Foto sebelah selatan Lapang Bhakti. Saat itu proses pembangunan Taman Kota sudah berlangsung tapi sempat terhenti sehingga menyisakan bagian selatan yang rumputnya masih terasa enak. Kini foto di atas sudah berubah menjadi Lapang Volly
Sekarang Lapang Bakti sudah berubah bentuk menjadi taman kota dengan beberapa fasilitas olah raga, seperti Lapang Basket, Lapang Volly, tempat Papan Panjat, Jogging Track dan Panggung hiburan. Nama yang dikenal pun sekarang bukan lagi Lapang Bhakti tapi Taman Kota disingkat TAMKOT. Sekarang tiap malam Minggu Taman Kota Lapang Bhakti ini selalu ramai di datangi oleh para anak muda, maupun orang tua yang ingin bersantai disekitar taman ini. Dulu mah boro-boro dah malem-malem Lapang Bhakti rame kaya gini. Cerita mistis tentang Nini Tando mungkin sudah tak asing lagi bagi anda yang bermukim di kawasan Cibulan ataupun Parunglesang.
Nini Tando
Cerita yang berkembang di masyarakat, Nini Tando ditenggarai sebagai penunggu Lapang Bhakti, katanya wujud Nini Tando menyerupai nenek-nenek yang berambut ular (serem bener ya). Hal ini banyak yang mempercayainya karena memang letak Lapang Bhakti berdekatan dengan gedung tua yang berpuluh-puluh tahun sudah tak terurus lagi. Gedung itu bernama Cusin (entah benar atau salah ini ejaan). Nama Cusin diambil dari pemilik yang membangun gedung itu, namun karena keburu meninggal dunia, maka pembangunan gedung tersebut berhenti.
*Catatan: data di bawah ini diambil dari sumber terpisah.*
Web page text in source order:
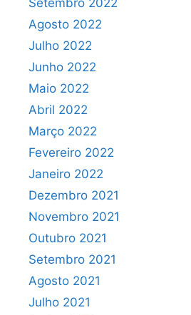
Setembro 2022
Agosto 2022
Julho 2022
Junho 2022
Maio 2022
Abril 2022
Março 2022
Fevereiro 2022
Janeiro 2022
Dezembro 2021
Novembro 2021
Outubro 2021
Setembro 2021
Agosto 2021
Julho 2021
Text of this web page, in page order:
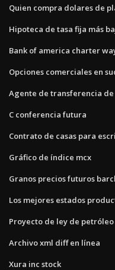
Quien compra dolares de
Hipoteca de tasa fija más
Bank of america charter
Opciones comerciales en
Agente de transferencia
C conferencia futura
Contrato de casas para
Gráfico de índice mcx
Granos precios futuros
Los mejores estados
Proyecto de ley de
Archivo xml diff en línea
Xura inc stock
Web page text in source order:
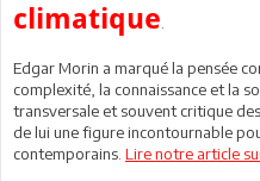
climatique
Edgar Morin a marqué la pensée
complexité, la connaissance et la
transversale et souvent critique
de lui une figure incontournable
contemporains. Lire notre article
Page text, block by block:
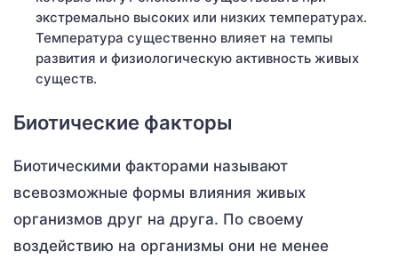
экстремально высоких или низких температурах.
Температура существенно влияет на темпы
развития и физиологическую активность живых
существ.
Биотические факторы
Биотическими факторами называют
всевозможные формы влияния живых
организмов друг на друга. По своему
воздействию на организмы они не менее
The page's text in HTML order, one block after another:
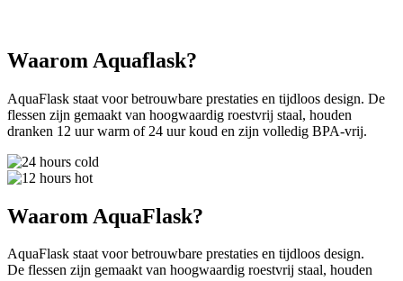
Waarom Aquaflask?
AquaFlask staat voor betrouwbare prestaties en tijdloos design. De
flessen zijn gemaakt van hoogwaardig roestvrij staal, houden
dranken 12 uur warm of 24 uur koud en zijn volledig BPA-vrij.
Waarom AquaFlask?
AquaFlask staat voor betrouwbare prestaties en tijdloos design.
De flessen zijn gemaakt van hoogwaardig roestvrij staal, houden
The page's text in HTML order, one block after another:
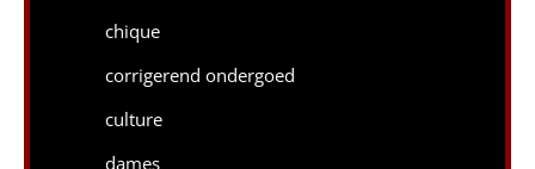
chique
corrigerend ondergoed
culture
dames
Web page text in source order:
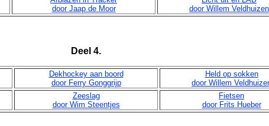
door Jaap de Moor
door Willem Veldhuizen
Deel 4.
Dekhockey aan boord
door Ferry Gonggrijp
Held op sokken
door Willem
Zeeslag
door Wim Steentjes
Fietsen
door Frits Hueber
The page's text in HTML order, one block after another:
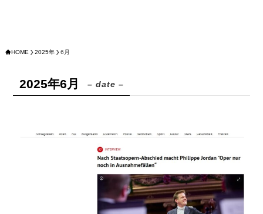
HOME 2025年 6月
2025年6月 – date –
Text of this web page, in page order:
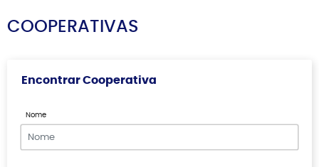
COOPERATIVAS
Encontrar Cooperativa
Nome
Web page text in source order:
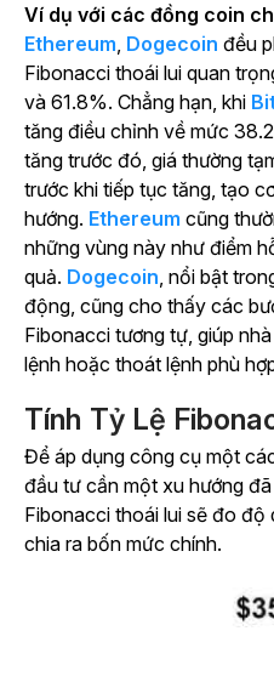
Ví dụ với các đồng coin
Ethereum Dogecoin đều
Fibonacci thoái lui quan
và 61.8%. Chẳng hạn, khi
tăng điều chỉnh về mức
tăng trước đó, giá thường
trước khi tiếp tục tăng, tạo
hướng. Ethereum cũng
những vùng này như điểm
quả. Dogecoin , nổi bật
động, cũng cho thấy các
Fibonacci tương tự, giúp
lệnh hoặc thoát lệnh phù
Tính Tỷ Lệ
Để áp dụng công cụ một
đầu tư cần một xu hướng
Fibonacci thoái lui sẽ đo độ
chia ra bốn mức chính.
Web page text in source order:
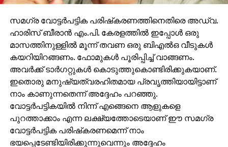
സമഗ്ര വോട്ടര്‍പട്ടിക പരിഷ്‌കരണത്തിനെതിരെ അഡ്വ.
ഹാരിസ് ബീരാന്‍ എം.പി. കേരളത്തില്‍ ഇപ്പോള്‍ ഒരു
മാസത്തിനുള്ളില്‍ മൂന്ന് തവണ ഒരു ബിഎല്‍ഒ വീടുകള്‍
കയറിയിറങ്ങണം. ഫോമുകള്‍ പൂരിപ്പിച്ച് വാങ്ങണം.
അവര്‍ക്ക് ടാര്‍ഗറ്റുകള്‍ കൊടുത്തുകൊണ്ടിരിക്കുകയാണ്.
ഇതൊരു മനുഷ്യത്വരഹിതമായ പ്രവൃത്തിയായിട്ടാണ്
നാം കാണുന്നതെന്ന് അദ്ദേഹം പറഞ്ഞു.
വോട്ടര്‍പട്ടികയില്‍ നിന്ന് എങ്ങെനെ ആളുകളെ
പുറത്താക്കാം എന്ന ലക്ഷ്യത്തോടെയാണ് ഈ സമഗ്ര
വോട്ടര്‍പട്ടിക പരിഷ്‌കരണമെന്ന് നാം
ഭയപ്പെടേണ്ടിയിരിക്കുന്നുവെന്നും അദ്ദേഹം
വ്യക്തമാക്കി.
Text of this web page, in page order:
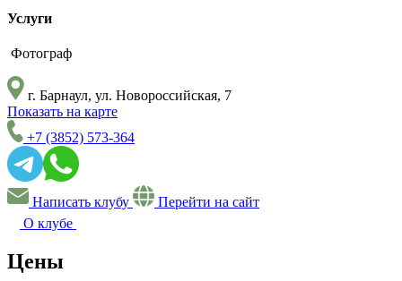
Услуги
Фотограф
г. Барнаул, ул. Новороссийская, 7
Показать на карте
+7 (3852) 573-364
Написать клубу
Перейти на сайт
О клубе
Цены
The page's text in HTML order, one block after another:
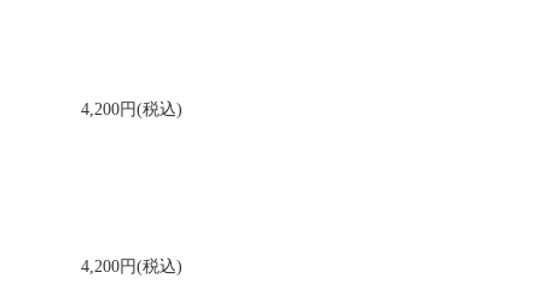
4,200円(税込)
4,200円(税込)
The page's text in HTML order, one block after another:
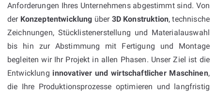
Anforderungen Ihres Unternehmens abgestimmt sind. Von
der Konzeptentwicklung über 3D Konstruktion, technische
Zeichnungen, Stücklistenerstellung und Materialauswahl
bis hin zur Abstimmung mit Fertigung und Montage
begleiten wir Ihr Projekt in allen Phasen. Unser Ziel ist die
Entwicklung innovativer und wirtschaftlicher Maschinen,
die Ihre Produktionsprozesse optimieren und langfristig

Terlepas dari benar atau tidaknya cerita mistis tersebut. Yang jelas saya gak pernah ketemu sama si nenek ini haha :D. Saya sangat menikamti masa kecil saya di Lapang Bhakti. Akhir kata, saya mau ngucapin terimakasih untuk teman-teman seperjuangan saya yang udah mengisi cerahnya masa kecil saya. Saya baru sadar, sendal buat gawang, kaos singlet, kubangan air, layangan putus, dan semua temen saya adalah harta berharga saya yang bisa memberikan kebahagiaan tanpa bisa dibeli oleh apapun. Sekarang mereka semua udah punya jalan masing-masing untuk menyongsong masa depannya. Semoga kita selalu diberikan kebahagian seperti kita sewaktu kecil yah teman.
Wassallam.
(Fachrul Akbar Tirtawidjaja, Urang Cibulan).
Wassallam.
(Fachrul Akbar Tirtawidjaja, Urang Cibulan).